The wall behind the statue is inscribed with George Orwell's words "If liberty means anything at all, it means the right to tell people what they do not want to hear", from an unused preface to Animal Farm. The head of BBC history, Robert Seatter, said of Orwell and the statue that "He reputedly based his notorious Room 101 from Nineteen Eighty-Four on a room he had worked in whilst at the BBC, but here he will stand in the fresh air reminding people of the value of journalism in holding authority to account."

==Creation==
The statue was funded by a trust established by the Labour MP Ben Whitaker, with all funds coming from private donors. Notable donors to the trust included Ian McEwan, Andrew Marr, Ken Follett, Rowan Atkinson, Neil and Glenys Kinnock, Tom Stoppard, David Hare and Michael Frayn. In 2012 the BBC had rejected the offer of the statue, reportedly due to the opposition of the then director-general, Mark Thompson, but the project was revived under the next director-general, Tony Hall. Whitaker died in 2014 and the project was continued by his wife, Janet Whitaker, Baroness Whitaker.

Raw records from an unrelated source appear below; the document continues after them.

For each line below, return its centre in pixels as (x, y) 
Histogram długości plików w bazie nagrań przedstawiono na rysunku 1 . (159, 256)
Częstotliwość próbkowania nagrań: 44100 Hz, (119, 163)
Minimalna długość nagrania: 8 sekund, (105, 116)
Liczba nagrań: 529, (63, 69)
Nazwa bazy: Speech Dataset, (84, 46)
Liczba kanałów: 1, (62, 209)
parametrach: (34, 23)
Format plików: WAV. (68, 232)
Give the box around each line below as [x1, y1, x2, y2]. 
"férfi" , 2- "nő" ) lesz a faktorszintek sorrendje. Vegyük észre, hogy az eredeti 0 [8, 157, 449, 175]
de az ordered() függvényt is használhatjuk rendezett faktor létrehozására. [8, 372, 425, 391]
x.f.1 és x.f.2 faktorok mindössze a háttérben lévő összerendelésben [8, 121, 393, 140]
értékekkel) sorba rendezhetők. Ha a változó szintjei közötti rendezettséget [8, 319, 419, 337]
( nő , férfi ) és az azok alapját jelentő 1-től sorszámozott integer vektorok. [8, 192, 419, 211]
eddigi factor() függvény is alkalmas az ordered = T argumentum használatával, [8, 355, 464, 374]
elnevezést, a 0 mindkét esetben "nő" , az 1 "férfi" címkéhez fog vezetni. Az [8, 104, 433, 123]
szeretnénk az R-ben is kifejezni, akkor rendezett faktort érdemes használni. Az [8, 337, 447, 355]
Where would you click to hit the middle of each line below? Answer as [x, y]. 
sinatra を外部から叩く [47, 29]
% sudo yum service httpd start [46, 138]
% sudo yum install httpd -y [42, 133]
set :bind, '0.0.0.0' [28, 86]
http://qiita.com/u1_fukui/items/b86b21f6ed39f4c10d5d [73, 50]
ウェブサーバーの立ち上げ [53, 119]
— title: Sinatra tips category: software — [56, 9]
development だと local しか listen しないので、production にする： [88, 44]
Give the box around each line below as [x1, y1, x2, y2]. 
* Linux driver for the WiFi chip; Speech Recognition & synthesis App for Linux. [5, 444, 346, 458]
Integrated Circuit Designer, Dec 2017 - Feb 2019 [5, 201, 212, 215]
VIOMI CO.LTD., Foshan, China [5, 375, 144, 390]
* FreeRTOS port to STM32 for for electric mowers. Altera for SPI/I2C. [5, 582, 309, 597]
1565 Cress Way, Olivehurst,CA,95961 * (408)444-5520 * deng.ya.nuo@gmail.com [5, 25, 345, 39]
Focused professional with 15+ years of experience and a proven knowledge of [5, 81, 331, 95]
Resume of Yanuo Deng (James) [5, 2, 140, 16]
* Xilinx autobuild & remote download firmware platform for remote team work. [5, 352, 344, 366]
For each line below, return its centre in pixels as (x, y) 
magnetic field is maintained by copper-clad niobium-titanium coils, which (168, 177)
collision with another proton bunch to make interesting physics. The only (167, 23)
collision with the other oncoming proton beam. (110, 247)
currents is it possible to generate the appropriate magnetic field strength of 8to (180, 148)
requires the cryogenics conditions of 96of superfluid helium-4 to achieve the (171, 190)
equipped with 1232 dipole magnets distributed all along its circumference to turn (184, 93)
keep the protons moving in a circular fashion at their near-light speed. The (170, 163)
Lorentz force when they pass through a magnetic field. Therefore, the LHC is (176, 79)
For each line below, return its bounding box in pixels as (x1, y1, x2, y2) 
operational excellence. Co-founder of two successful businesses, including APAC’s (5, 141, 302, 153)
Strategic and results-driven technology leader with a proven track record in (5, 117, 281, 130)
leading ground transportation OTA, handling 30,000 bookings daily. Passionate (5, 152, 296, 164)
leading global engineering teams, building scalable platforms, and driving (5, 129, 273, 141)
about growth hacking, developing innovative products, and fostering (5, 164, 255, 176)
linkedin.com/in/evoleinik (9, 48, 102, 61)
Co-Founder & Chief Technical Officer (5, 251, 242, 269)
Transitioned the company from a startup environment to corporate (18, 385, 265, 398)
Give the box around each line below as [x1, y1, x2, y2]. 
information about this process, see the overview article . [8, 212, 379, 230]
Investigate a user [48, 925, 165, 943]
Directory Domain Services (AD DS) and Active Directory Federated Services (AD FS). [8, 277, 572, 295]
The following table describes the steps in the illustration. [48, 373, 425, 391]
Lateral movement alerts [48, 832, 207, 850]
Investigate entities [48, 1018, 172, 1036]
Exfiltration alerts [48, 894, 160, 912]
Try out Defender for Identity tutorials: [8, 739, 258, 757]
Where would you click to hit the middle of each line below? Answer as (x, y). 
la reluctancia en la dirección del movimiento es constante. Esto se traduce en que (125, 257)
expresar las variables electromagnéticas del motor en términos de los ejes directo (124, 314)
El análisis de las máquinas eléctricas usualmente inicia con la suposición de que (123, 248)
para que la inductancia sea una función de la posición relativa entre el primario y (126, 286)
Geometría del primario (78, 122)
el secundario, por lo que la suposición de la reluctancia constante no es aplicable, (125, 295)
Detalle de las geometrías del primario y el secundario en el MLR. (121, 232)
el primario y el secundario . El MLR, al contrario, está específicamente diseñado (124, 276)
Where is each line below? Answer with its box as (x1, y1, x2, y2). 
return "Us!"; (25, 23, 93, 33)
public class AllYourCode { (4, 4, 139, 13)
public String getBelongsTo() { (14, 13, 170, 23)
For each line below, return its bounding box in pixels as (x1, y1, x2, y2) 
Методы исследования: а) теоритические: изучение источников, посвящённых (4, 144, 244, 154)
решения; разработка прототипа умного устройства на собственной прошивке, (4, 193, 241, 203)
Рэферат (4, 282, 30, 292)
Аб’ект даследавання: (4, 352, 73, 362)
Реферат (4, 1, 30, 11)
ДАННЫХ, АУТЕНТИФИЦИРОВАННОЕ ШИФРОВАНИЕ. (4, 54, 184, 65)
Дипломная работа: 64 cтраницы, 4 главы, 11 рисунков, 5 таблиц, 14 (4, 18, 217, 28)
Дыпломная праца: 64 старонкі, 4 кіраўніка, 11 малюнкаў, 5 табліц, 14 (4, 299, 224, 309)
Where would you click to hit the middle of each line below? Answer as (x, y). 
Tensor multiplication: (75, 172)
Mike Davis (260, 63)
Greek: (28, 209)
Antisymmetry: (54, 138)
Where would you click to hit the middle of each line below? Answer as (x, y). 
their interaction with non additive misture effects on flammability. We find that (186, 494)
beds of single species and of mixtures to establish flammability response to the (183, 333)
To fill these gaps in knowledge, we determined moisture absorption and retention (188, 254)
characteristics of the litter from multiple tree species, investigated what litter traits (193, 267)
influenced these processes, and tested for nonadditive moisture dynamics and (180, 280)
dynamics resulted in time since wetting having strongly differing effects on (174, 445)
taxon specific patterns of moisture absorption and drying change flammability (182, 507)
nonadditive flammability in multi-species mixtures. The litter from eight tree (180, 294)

Jennings was chosen as the sculptor because Whitaker admired his sculptures of John Betjeman at St Pancras station and Philip Larkin in Hull. Jennings said that Orwell was "...an ideal subject for a sculptor: loomingly tall, skinny as a rake, forever [with] fag in hand, body leaning in to make a point. He wore the kind of clothes that might have spent their off-duty hours hanging from a nail in the potting shed."

==Reception==
The architectural critic Gavin Stamp (under the pseudonym "Piloti"), in Private Eye, awarded the statue the "Sir Hugh Casson Award for 2017's ugliest new building" [sic] – "if sculpture is eligible". Orwell "surely deserves better", he wrote. "The great man is depicted holding a fag, dressed in a crumpled suit and standing like a music hall artist about to crack a joke. The plinth is pathetic. ... No hint here of Orwell's ambivalent relationship with the BBC." Jennings pointed out that "smoking was so much a part of [Orwell's] identity that it would have been unthinkable not to represent him with a roll-up between his fingers." Professor Richard Keeble, then chair of The Orwell Society, responded in Private Eyes letters page that "the plinth on which the statue stands seems to fit in perfectly with the building."

On BBC Radio 4's Front Row, the critic Sarah Gaventa also questioned the use of a plinth for this "man of the people". Gaventa was approving of the sculpture itself. "You can see he wants to get into the conversation and give you his very honest and forthright opinions. It's Orwell. Who else could it be? When you look at the canon of Martin Jennings's work… it's about brave people who speak out. I'm sure it will become a much-loved addition to the BBC." On BBC News Jennings explained his decision to elevate the statue: "Of course you make aesthetic decisions as well. He's up against a great big cliff of a stone wall and you need to frame it within that space. It couldn't have been at ground level."

In 2018 the statue won Jennings the Public Monuments and Sculpture Association's Marsh Award for Excellence in Public Sculpture. This was the first time the prize had been awarded to the same sculptor for two years in succession, Jennings having won in 2017 with Women of Steel, a sculptural group in Sheffield. Ownership of the statue was transferred to The Orwell Society in 2021.